------ Provided data

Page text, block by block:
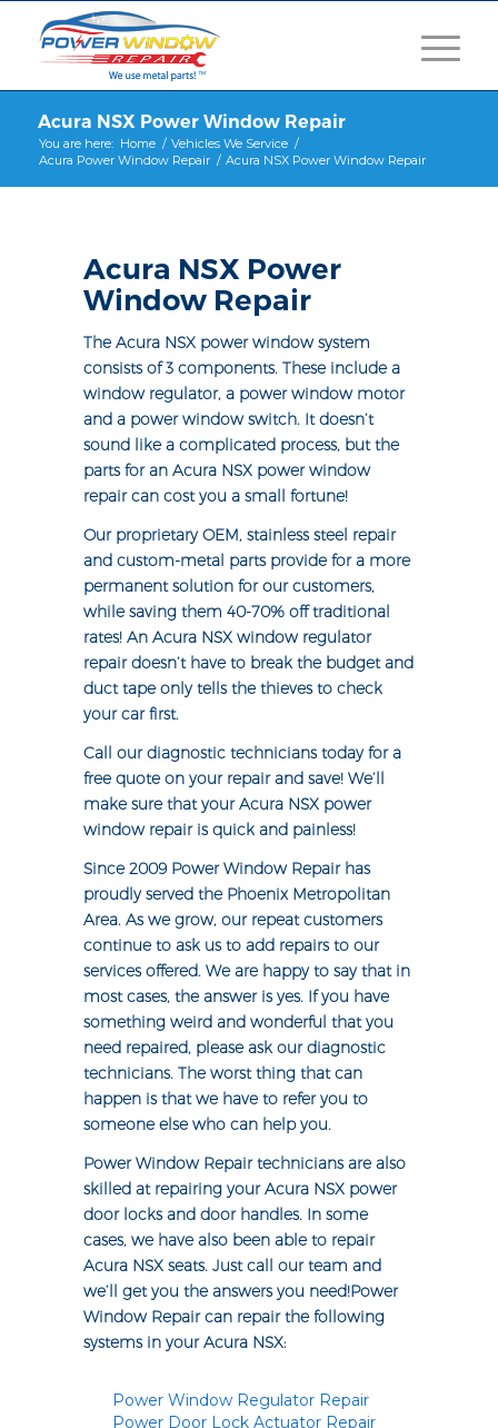
Acura NSX Power Window Repair
You are here: Home / Vehicles We Service /
Acura Power Window Repair / Acura NSX Power Window Repair
Acura NSX Power
Window Repair
The Acura NSX power window system
consists of 3 components. These include a
window regulator, a power window motor
and a power window switch. It doesn’t
sound like a complicated process, but the
parts for an Acura NSX power window
repair can cost you a small fortune!
Our proprietary OEM, stainless steel repair
and custom-metal parts provide for a more
permanent solution for our customers,
while saving them 40-70% off traditional
rates! An Acura NSX window regulator
repair doesn’t have to break the budget and
duct tape only tells the thieves to check
your car first.
Call our diagnostic technicians today for a
free quote on your repair and save! We’ll
make sure that your Acura NSX power
window repair is quick and painless!
Since 2009 Power Window Repair has
proudly served the Phoenix Metropolitan
Area. As we grow, our repeat customers
continue to ask us to add repairs to our
services offered. We are happy to say that in
most cases, the answer is yes. If you have
something weird and wonderful that you
need repaired, please ask our diagnostic
technicians. The worst thing that can
happen is that we have to refer you to
someone else who can help you.
Power Window Repair technicians are also
skilled at repairing your Acura NSX power
door locks and door handles. In some
cases, we have also been able to repair
Acura NSX seats. Just call our team and
we’ll get you the answers you need!Power
Window Repair can repair the following
systems in your Acura NSX:
Power Window Regulator Repair
Power Door Lock Actuator Repair
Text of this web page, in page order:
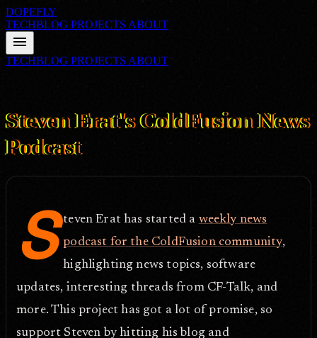
DOPEFLY
TECHBLOG PROJECTS ABOUT
menu
TECHBLOG PROJECTS ABOUT
Steven Erat's ColdFusion News
Podcast
S teven Erat has started a weekly news
podcast for the ColdFusion community,
highlighting news topics, software
updates, interesting threads from CF-Talk, and
more. This project has got a lot of promise, so
support Steven by hitting his blog and
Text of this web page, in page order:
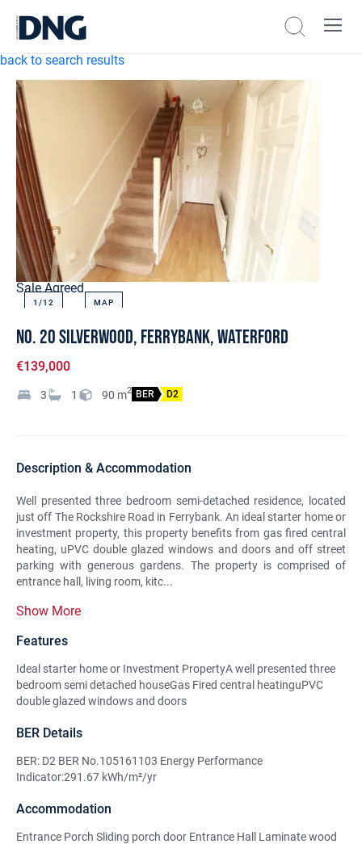
back to search results
Sale Agreed
1/12 MAP
No. 20 Silverwood, Ferrybank, Waterford
€139,000
3 1 90 m2 BER D2
Description & Accommodation
Well presented three bedroom semi-detached residence, located
just off The Rockshire Road in Ferrybank. An ideal starter home or
investment property, this property benefits from gas fired central
heating, uPVC double glazed windows and doors and off street
parking with generous gardens. The property is comprised of
entrance hall, living room, kitc...
Show More
Features
Ideal starter home or Investment PropertyA well presented three
bedroom semi detached houseGas Fired central heatinguPVC
double glazed windows and doors
BER Details
BER: D2 BER No.105161103 Energy Performance
Indicator:291.67 kWh/m²/yr
Accommodation
Entrance Porch Sliding porch door Entrance Hall Laminate wood
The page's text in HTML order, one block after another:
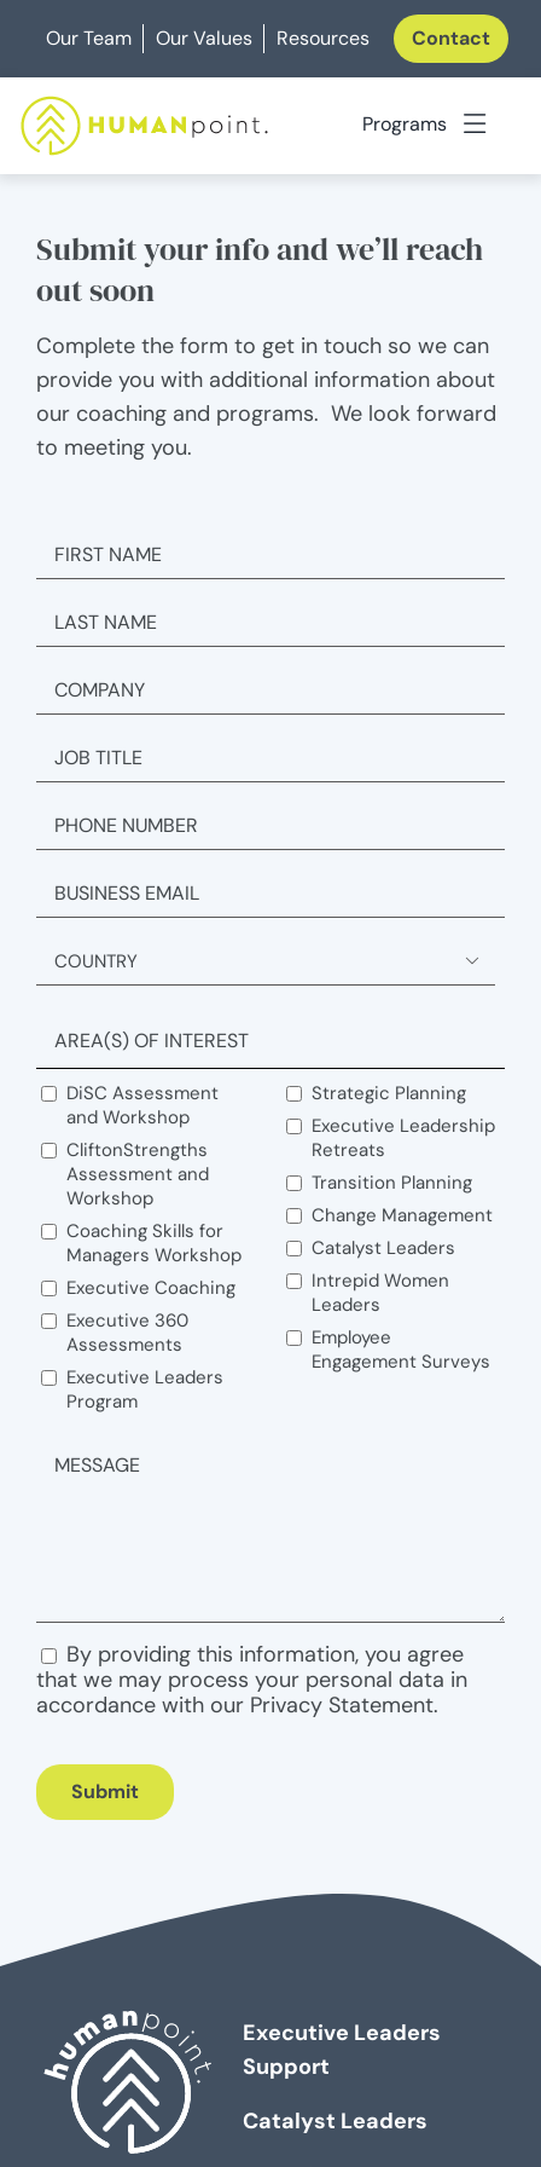
content
Our Team Our Values Resources Contact
Programs
Submit your info and we’ll reach
out soon
Complete the form to get in touch so we can
provide you with additional information about
our coaching and programs. We look forward
to meeting you.
FIRST
LAST
COMPANY
JOB
PHONE
EMAIL
ADDRESS 
AREA(S) OF INTEREST
DiSC Assessment
and Workshop
CliftonStrengths
Assessment and
Workshop
Coaching Skills for
Managers Workshop
Executive Coaching
Executive 360
Assessments
Executive Leaders
Program
Strategic Planning
Executive Leadership
Retreats
Transition Planning
Change Management
Catalyst Leaders
Intrepid Women
Leaders
Employee
Engagement Surveys
MESSAGE
CONSENT
By providing this information, you agree
that we may process your personal data in
accordance with our Privacy Statement.
Submit
Executive Leaders
Support
Catalyst Leaders
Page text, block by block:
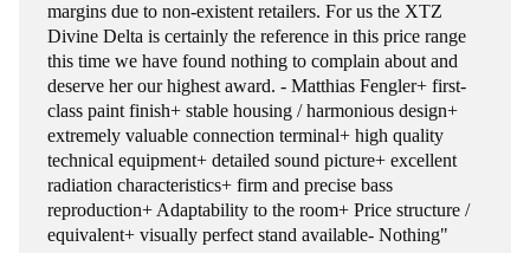
margins due to non-existent retailers. For us the XTZ
Divine Delta is certainly the reference in this price range
this time we have found nothing to complain about and
deserve her our highest award. - Matthias Fengler+ first-
class paint finish+ stable housing / harmonious design+
extremely valuable connection terminal+ high quality
technical equipment+ detailed sound picture+ excellent
radiation characteristics+ firm and precise bass
reproduction+ Adaptability to the room+ Price structure /
equivalent+ visually perfect stand available- Nothing"
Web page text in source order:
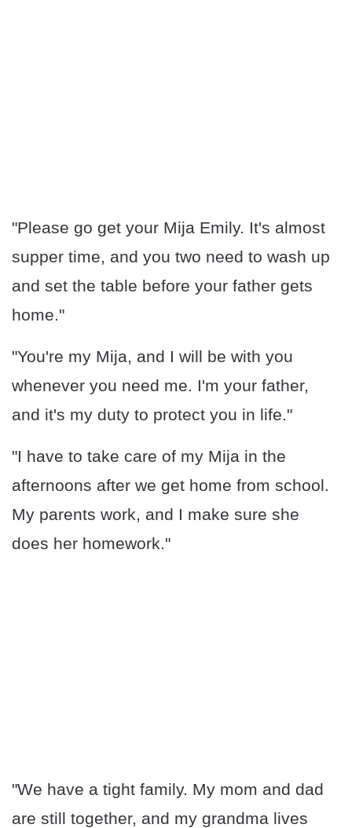
"Please go get your Mija Emily. It's almost
supper time, and you two need to wash up
and set the table before your father gets
home."
"You're my Mija, and I will be with you
whenever you need me. I'm your father,
and it's my duty to protect you in life."
"I have to take care of my Mija in the
afternoons after we get home from school.
My parents work, and I make sure she
does her homework."
"We have a tight family. My mom and dad
are still together, and my grandma lives

------------

Exercise requirements: Start with the line above that contains "and a power window switch. It doesn’t" and stop after the line that contains "rates! An Acura NSX window regulator". Output those lines exactly, and only those.

The completed task:
and a power window switch. It doesn’t
sound like a complicated process, but the
parts for an Acura NSX power window
repair can cost you a small fortune!
Our proprietary OEM, stainless steel repair
and custom-metal parts provide for a more
permanent solution for our customers,
while saving them 40-70% off traditional
rates! An Acura NSX window regulator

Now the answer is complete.